TASK INSTRUCTIONS: Reproduce word for word the line that contains "Tell me what supports the trim at (482, 619)." and every line after it to the end of the records, with nothing else added.

PROVIDED ENTRIES:
§

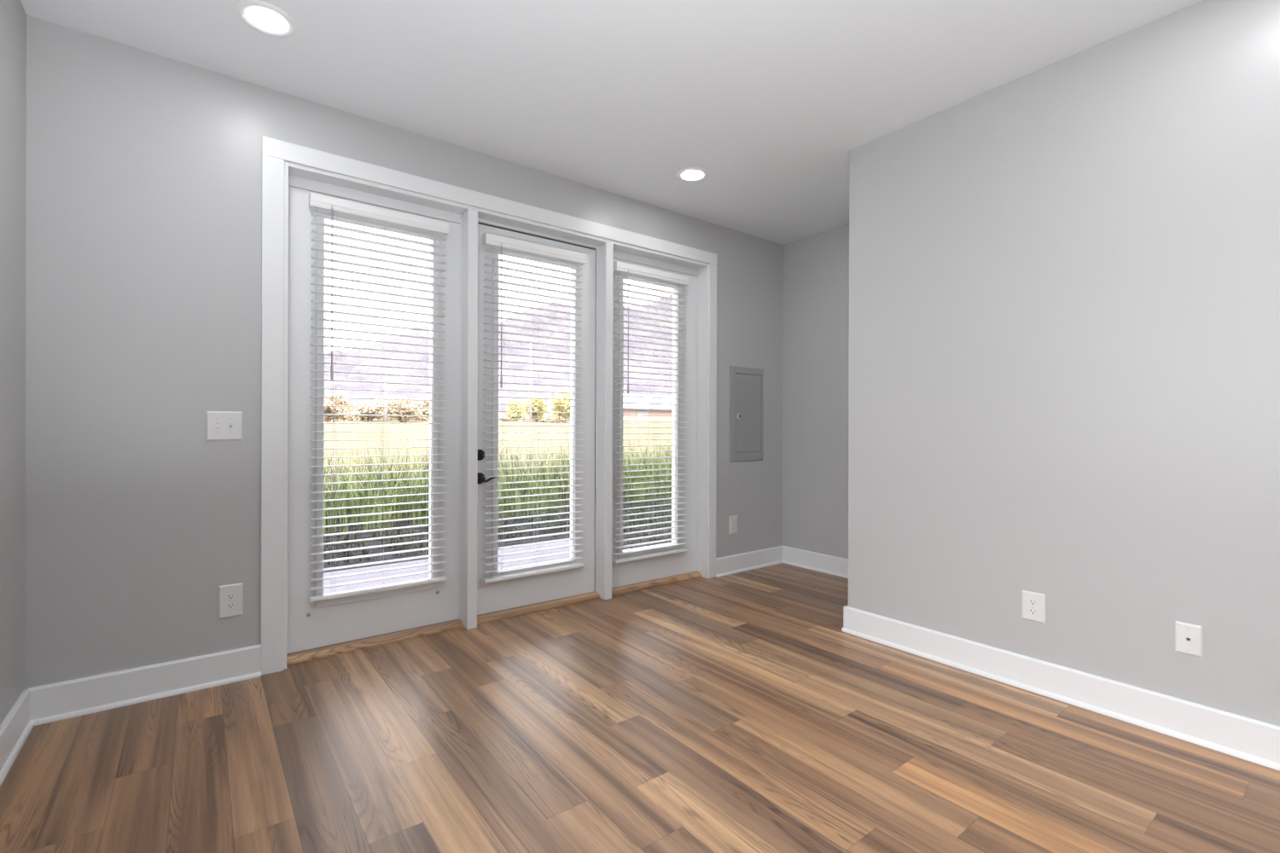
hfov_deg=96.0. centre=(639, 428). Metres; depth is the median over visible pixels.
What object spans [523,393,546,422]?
autumn tree
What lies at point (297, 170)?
trim
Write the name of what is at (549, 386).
pole
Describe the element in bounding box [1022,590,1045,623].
wall outlet
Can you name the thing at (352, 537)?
ground cover
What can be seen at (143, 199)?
wall
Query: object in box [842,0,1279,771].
wall
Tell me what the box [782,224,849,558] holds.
wall
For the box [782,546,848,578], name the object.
baseboard
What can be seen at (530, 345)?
pole
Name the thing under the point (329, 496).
grass
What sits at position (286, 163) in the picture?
trim
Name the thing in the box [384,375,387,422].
pole
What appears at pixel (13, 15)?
wall
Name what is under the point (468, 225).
trim
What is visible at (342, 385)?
hill
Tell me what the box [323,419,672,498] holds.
field
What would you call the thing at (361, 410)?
dry shrub
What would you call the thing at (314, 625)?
door
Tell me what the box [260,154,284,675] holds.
trim
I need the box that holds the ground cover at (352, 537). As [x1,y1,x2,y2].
[323,494,671,565]
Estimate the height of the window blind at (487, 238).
2.066 m
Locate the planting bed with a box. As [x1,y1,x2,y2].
[323,484,671,572]
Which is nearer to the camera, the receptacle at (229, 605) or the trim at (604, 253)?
the receptacle at (229, 605)
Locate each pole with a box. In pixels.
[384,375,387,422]
[529,343,532,422]
[546,385,550,423]
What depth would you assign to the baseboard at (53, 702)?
2.40 m
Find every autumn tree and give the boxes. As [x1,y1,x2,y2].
[505,399,526,421]
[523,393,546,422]
[550,387,570,423]
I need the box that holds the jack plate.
[1175,621,1202,657]
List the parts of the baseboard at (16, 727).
shoe molding
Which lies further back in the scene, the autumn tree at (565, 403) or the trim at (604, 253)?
the autumn tree at (565, 403)
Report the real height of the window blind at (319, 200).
2.024 m
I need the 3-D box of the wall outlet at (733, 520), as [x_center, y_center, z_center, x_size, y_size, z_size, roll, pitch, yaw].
[0.744,0.769,4.581,0.085,0.142,0.009,0,0,-37]
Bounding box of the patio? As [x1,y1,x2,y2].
[323,540,570,593]
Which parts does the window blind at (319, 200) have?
ladder cord, rail, ladder cord, ladder cord
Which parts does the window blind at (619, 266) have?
ladder cord, rail, ladder cord, ladder cord
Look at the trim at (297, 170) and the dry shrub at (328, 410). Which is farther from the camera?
the dry shrub at (328, 410)
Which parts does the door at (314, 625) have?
glazing frame
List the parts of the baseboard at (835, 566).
shoe molding
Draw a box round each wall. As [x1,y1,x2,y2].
[0,0,26,725]
[24,14,783,688]
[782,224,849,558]
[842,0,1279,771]
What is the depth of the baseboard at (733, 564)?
4.67 m
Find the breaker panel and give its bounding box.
[729,366,763,461]
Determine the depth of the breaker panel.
4.65 m
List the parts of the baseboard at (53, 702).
shoe molding
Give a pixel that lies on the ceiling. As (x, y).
(772, 99)
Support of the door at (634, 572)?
in the wall at (143, 199)
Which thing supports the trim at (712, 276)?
attached to the wall at (143, 199)
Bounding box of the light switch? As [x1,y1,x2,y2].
[206,411,242,440]
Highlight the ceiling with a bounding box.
[20,0,1203,244]
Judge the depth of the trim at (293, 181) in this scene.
3.05 m
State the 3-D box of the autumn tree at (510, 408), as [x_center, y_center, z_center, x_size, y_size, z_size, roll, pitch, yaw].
[-10.030,-1.272,46.476,1.676,2.160,1.894,0,0,-37]
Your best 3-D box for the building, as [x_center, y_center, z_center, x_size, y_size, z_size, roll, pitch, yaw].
[-0.659,-1.841,57.405,13.300,3.090,9.000,0,0,-37]
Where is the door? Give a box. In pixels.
[477,222,595,615]
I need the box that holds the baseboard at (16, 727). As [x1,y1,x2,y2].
[0,688,33,786]
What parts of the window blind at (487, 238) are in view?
ladder cord, rail, ladder cord, ladder cord
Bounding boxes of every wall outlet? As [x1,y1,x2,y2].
[218,582,242,619]
[729,515,737,534]
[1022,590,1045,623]
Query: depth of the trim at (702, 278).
4.44 m
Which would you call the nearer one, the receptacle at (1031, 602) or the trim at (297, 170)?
the receptacle at (1031, 602)
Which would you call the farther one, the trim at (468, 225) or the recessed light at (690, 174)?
the recessed light at (690, 174)
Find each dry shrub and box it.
[324,391,359,422]
[351,401,383,421]
[387,395,423,422]
[419,395,429,415]
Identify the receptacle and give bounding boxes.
[226,593,235,599]
[226,602,235,609]
[1028,599,1037,605]
[1028,608,1037,615]
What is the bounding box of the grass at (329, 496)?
[323,420,672,534]
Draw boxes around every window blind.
[308,192,449,602]
[480,232,586,584]
[612,261,689,564]
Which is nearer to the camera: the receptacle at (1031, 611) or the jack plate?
the jack plate
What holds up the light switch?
attached to the wall at (143, 199)
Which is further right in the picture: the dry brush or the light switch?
the dry brush
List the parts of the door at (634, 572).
glazing frame
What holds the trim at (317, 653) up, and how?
attached to the wall at (143, 199)
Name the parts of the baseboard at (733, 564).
shoe molding
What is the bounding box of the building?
[552,393,672,423]
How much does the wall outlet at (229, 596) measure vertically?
0.147 m
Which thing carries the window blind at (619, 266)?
attached to the door at (634, 572)
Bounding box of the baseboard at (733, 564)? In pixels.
[715,546,782,577]
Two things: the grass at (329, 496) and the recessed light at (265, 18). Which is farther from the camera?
the grass at (329, 496)
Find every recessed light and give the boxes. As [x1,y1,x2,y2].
[234,0,297,37]
[675,167,709,182]
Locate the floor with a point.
(737, 712)
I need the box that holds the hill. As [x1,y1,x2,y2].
[324,294,672,420]
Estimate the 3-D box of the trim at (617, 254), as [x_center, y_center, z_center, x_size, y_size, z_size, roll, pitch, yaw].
[0.092,-1.211,4.238,0.872,0.053,0.046,0,0,-37]
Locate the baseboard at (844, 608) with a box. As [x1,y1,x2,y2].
[841,605,848,630]
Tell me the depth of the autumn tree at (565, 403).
47.67 m
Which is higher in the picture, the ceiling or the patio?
the ceiling
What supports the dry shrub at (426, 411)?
on the field
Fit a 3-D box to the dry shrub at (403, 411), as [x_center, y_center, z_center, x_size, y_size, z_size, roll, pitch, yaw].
[-15.880,-1.202,38.898,2.406,2.010,2.472,0,0,-10]
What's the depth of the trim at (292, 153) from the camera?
3.23 m
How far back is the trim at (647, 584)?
4.18 m
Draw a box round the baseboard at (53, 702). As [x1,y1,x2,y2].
[25,644,261,726]
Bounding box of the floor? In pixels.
[0,563,1279,852]
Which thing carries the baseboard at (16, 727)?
attached to the wall at (13, 15)
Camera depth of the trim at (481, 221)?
3.63 m
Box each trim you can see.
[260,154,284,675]
[261,135,717,265]
[283,161,288,669]
[286,619,463,665]
[288,162,707,268]
[288,174,460,223]
[459,209,478,629]
[477,218,597,249]
[477,592,600,624]
[594,242,613,600]
[611,571,701,596]
[613,250,698,276]
[696,263,709,578]
[707,263,717,578]
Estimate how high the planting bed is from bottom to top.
0.155 m
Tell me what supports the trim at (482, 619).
attached to the wall at (143, 199)
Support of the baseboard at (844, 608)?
attached to the wall at (1064, 386)
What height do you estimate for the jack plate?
0.114 m
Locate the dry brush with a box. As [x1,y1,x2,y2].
[324,397,567,423]
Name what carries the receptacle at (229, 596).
attached to the wall outlet at (229, 596)
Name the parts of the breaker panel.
panel door

§

EXERCISE RESULT:
Tell me what supports the trim at (482, 619).
attached to the wall at (143, 199)
Support of the baseboard at (844, 608)?
attached to the wall at (1064, 386)
What height do you estimate for the jack plate?
0.114 m
Locate the dry brush with a box. As [x1,y1,x2,y2].
[324,397,567,423]
Name what carries the receptacle at (229, 596).
attached to the wall outlet at (229, 596)
Name the parts of the breaker panel.
panel door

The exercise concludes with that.